Tom Hardy is an actor who seems to be constantly drawing attention for his performances, as well as his ability to embody any role. He most recently proved his tremendous skill in the Guy Ritchie-produced gangster drama, MobLand, alongside the likes of Pierce Brosnan, Helen Mirren, and Paddy Considine, making the show a powerhouse on Paramount+. However, this is not the first time Hardy has played a criminal mastermind in London looking to use his connections and wits to enforce his will on others. Before MobLand, his 2017 crime drama series Taboo was dreadfully underappreciated at the time.

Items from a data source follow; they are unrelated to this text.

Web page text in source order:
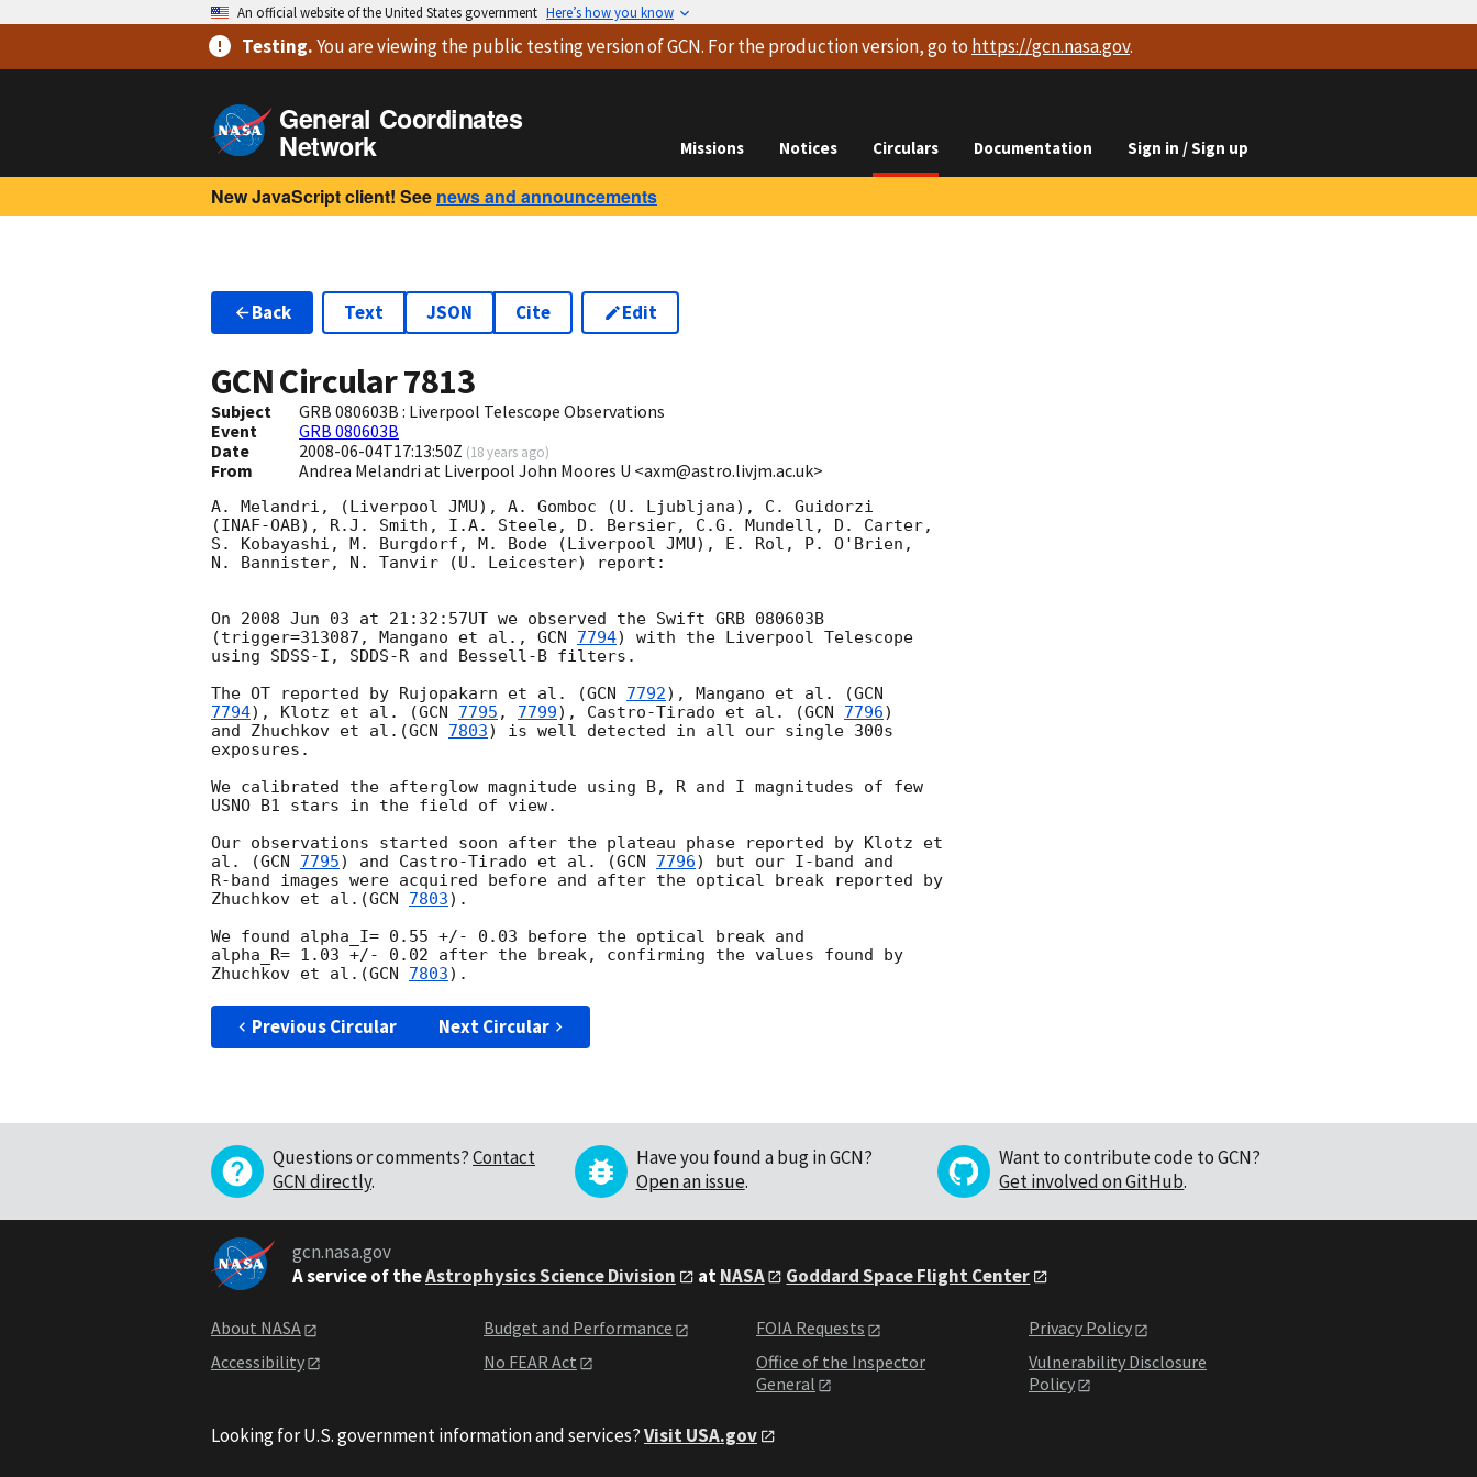
An official website of the United States government Here’s how you know
Testing.You are viewingthe public testing versionof GCN. For the production version, go to https://gcn.nasa.gov.
General Coordinates
Network Missions Notices Circulars Documentation Sign in / Sign up
New JavaScript client! See news and announcements
Back Text JSON Cite Edit
GCN Circular7813
Subject
GRB 080603B : Liverpool Telescope Observations
Event
GRB 080603B
Date
2008-06-04T17:13:50Z (18 years ago)
From Andrea Melandri at Liverpool John Moores U <axm@astro.livjm.ac.uk>
A. Melandri, (Liverpool JMU), A. Gomboc (U. Ljubljana), C. Guidorzi
(INAF-OAB), R.J. Smith, I.A. Steele, D. Bersier, C.G. Mundell, D. Carter,
S. Kobayashi, M. Burgdorf, M. Bode (Liverpool JMU), E. Rol, P. O'Brien,
N. Bannister, N. Tanvir (U. Leicester) report:
On 2008 Jun 03 at 21:32:57UT we observed the Swift GRB 080603B
(trigger=313087, Mangano et al., GCN 7794) with the Liverpool Telescope
using SDSS-I, SDDS-R and Bessell-B filters.
The OT reported by Rujopakarn et al. (GCN 7792), Mangano et al. (
7794), Klotz et al. (GCN 7795 , 7799), Castro-Tirado et al. (GCN 7796)
and Zhuchkov et al.(GCN 7803) is well detected in all our single 300s
exposures.
We calibrated the afterglow magnitude using B, R and I magnitudes of few
USNO B1 stars in the field of view.
Our observations started soon after the plateau phase reported by Klotz et
al. (GCN 7795) and Castro-Tirado et al. (GCN 7796) but our I-band and
R-band images were acquired before and after the optical break reported by
Zhuchkov et al.(GCN 7803).
We found alpha_I= 0.55 +/- 0.03 before the optical break and
alpha_R= 1.03 +/- 0.02 after the break, confirming the values found by
Zhuchkov et al.(GCN 7803
Previous Circular Next Circular
Questions or comments?Contact
GCN directly.
Have you found a bug in GCN?
Open an issue.
Want to contribute code to GCN?
Get involved on GitHub.
gcn.nasa.gov
A service of theAstrophysics Science Division atNASA Goddard Space Flight Center
About NASA
Accessibility
Budget and Performance
No FEAR Act
FOIA Requests
Office of the Inspector
General
Privacy Policy
Vulnerability Disclosure
Policy
Looking for U.S. government information and services?Visit USA.gov

Taboo follows Hardy’s James Keziah Delaney, a businessperson who has been away in Africa for many years, and returns to claim his father’s inheritance, which includes a small island in North America that is far more important than most realize. Hardy is thrilling to watch because Delaney’s mystifying edge makes him terrifying and unpredictable. However, some of Taboo‘s greatest strengths actually stand in contrast to MobLand, including the former’s focus on the lower classes and arguably higher-stakes politics.

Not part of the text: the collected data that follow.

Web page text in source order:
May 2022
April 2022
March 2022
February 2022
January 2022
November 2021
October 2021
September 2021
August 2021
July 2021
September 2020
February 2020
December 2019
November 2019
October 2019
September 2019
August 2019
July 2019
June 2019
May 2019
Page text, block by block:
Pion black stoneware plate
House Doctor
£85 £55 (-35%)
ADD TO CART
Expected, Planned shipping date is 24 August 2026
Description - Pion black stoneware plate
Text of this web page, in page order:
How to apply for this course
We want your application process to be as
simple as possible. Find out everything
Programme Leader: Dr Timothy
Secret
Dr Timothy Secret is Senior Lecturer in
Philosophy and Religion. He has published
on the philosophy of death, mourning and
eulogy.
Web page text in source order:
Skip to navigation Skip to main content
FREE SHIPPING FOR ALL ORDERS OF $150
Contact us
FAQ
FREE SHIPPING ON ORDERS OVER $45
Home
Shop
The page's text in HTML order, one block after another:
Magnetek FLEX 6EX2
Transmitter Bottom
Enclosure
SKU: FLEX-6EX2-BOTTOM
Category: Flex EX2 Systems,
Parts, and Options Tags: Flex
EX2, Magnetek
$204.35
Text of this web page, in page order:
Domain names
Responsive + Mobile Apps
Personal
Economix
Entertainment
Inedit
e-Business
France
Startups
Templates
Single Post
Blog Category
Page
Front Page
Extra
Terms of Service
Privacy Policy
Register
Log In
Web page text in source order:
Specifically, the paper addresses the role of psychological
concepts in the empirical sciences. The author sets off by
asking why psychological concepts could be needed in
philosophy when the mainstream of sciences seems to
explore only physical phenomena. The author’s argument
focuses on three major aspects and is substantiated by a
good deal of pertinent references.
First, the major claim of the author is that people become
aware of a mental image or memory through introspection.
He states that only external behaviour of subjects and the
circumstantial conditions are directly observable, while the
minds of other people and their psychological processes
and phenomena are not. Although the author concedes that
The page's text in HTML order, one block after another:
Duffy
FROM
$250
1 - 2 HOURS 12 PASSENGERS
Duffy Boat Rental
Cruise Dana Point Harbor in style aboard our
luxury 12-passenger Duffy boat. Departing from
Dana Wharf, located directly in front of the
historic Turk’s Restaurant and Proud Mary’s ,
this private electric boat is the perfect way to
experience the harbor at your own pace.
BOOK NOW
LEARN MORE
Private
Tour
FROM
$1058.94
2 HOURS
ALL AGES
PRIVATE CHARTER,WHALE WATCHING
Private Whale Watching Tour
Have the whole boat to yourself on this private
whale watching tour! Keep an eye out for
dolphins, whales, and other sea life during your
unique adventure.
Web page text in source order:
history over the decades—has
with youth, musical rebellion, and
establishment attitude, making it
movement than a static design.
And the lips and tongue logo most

Tom Hardy Brings an Animalistic Energy to His Performance in ‘Taboo’

Image via BBC

While Hardy has played many chaotic characters in the past, such as Alfie Solomons in Peaky Blinders, the savagery he carries in every scene of Taboo is something that hasn’t been seen since his critically lauded performance in Bronson. Because Delaney’s head is filled with terrible visions of slaves chained in ships, Hardy has a twitchy body language that’s never scared but always prepared to fight.

His piercing stare reveals him as someone who looks beyond outward appearances, but into someone’s very soul, which adds to his ominous presence and makes the other characters’ fear of him that much more believable. Of course, Harry Da Souza is very active in MobLand as the character continually putting out the Harrigans’ fires, but Delaney’s urgency in Taboo makes him far more of a force of nature, charging to his goal.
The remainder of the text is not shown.